The UK charity for Waldenstrom’s macroglobulinaemia – a rare type of blood cancer
Support Line: 0300 373 8500

What treatments are available?

There are different treatment options for Waldenstrom’s macroglobulinaemia available for to you, depending on your personal circumstances.

Treatment will depend on your specific to your symptoms.

yellow squiggle
decorative quote mark
types of treatment for WM
In the UK, your doctor will also use the British Society for Haematology’s guidelines for the diagnosis and management for Waldenstrom’s macroglobulinaemia, which provides them with the best practice and information on the treatment options available.
If you are having treatment for the first time, this is known as ‘first-line treatment’. If your Waldenstrom’s macroglobulinaemia has come back, you might be offered ‘second-line’ treatment. Some drugs are only available as second-line treatments in the UK.

Chemotherapy

A type of drug, or combination of drugs, that kills off cancer cells. Most people with Waldenstrom’s macroglobulinaemia will be offered chemotherapy as a first-line treatment, often combined with a type of drug called a monoclonal antibody. The most common combinations of chemotherapy that have proven to be effective in treating WM are known as DRC and BR.

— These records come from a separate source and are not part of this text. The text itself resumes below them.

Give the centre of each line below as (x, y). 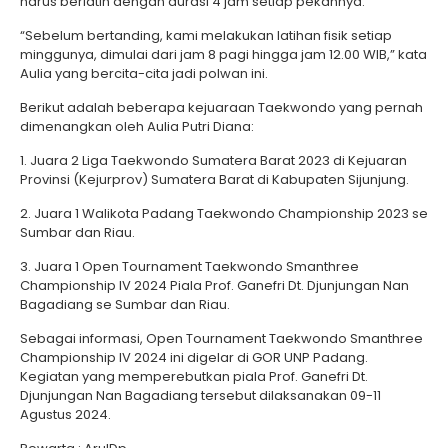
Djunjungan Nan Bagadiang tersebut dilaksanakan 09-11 (200, 396)
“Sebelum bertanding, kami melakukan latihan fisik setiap (206, 36)
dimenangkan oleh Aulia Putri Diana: (137, 127)
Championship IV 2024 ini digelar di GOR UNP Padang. (194, 358)
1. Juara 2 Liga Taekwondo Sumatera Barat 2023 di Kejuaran (213, 161)
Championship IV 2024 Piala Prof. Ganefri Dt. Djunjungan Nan (214, 286)
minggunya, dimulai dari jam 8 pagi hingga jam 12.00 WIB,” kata (223, 55)
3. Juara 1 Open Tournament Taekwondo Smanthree (189, 267)
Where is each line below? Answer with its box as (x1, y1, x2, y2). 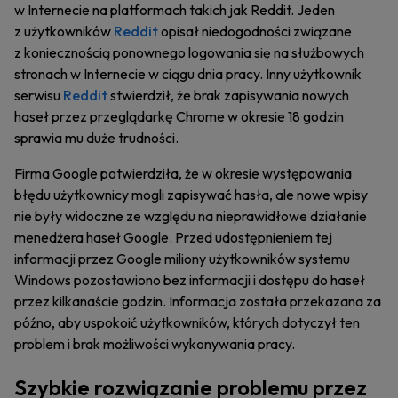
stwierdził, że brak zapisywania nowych (107, 86, 349, 104)
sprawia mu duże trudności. (14, 129, 179, 147)
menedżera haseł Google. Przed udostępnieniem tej (14, 228, 332, 246)
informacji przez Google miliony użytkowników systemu (14, 250, 350, 267)
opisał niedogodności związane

Monoclonal antibody therapies

A type of drug that targets certain proteins in cancer cells. The drug ‘sticks’ to the proteins, which can trigger your body’s immune system to help destroy the cancer cells. The most common monoclonal antibody therapy used in treating people with Waldenstrom’s macroglobulinaemia is rituximab, and is used in combination with chemotherapy drugs.

Targeted therapies

These treatments target proteins in cancer cells to kill them or stop them from growing. Unlike chemotherapy – which kills cancerous and healthy cells – targeted therapies have been designed to target only the cancer cells. This can lead to fewer side effects than chemotherapy, and a kinder treatment.The most common targeted therapies you might hear about are BTK inhibitors like zanubrutinib and ibrutinib.

Stem cell transplantation

This is procedure replaces damaged cells in your body with healthy cells. It is an intensive treatment that is only offered as second- or third-line treatment and isn’t suitable for everyone.

CAR T-cell therapy

This is a new type of treatment where cells known as T-cells are taken from your body and modified in a laboratory. The modified cells known as CAR T-cells are then put back into your body, where they target and kill cancer cells. This treatment is very intensive and comes with a number of serious side effects. It’s not currently offered to people with Waldenstrom’s macroglobulinaemia, but is likely to appear in clinical trials in the future.

Steroids

Your body naturally produces a type of hormone called steroids. They play an important part in bodily functions like regulating your blood pressure and fighting infection. Your doctor may offer you steroids as a part of your treatment, as they can help other drugs to destroy the cancer cells and make chemotherapy more effective.

Common treatment regimens

Treatments are sometimes a combination of drugs. These are known as regimens. You’ll have the drugs at one point in the cycle, before having a period of not taking them. Because treatment can have side effects or be harsh on your body, cycles give your body time to recover. Cycles vary in length depending on what drugs you are taking.

When WM Comes Back

Waldenstrom’s macroglobulinaemia is likely to come back, known as ‘relapsing’. However, because WM is slow-growing, it can take many years for it to relapse. Your healthcare team might pick up that your WM relapses before you develop symptoms. When it does come back, there are still treatment options available, and your doctor will talk these through with you.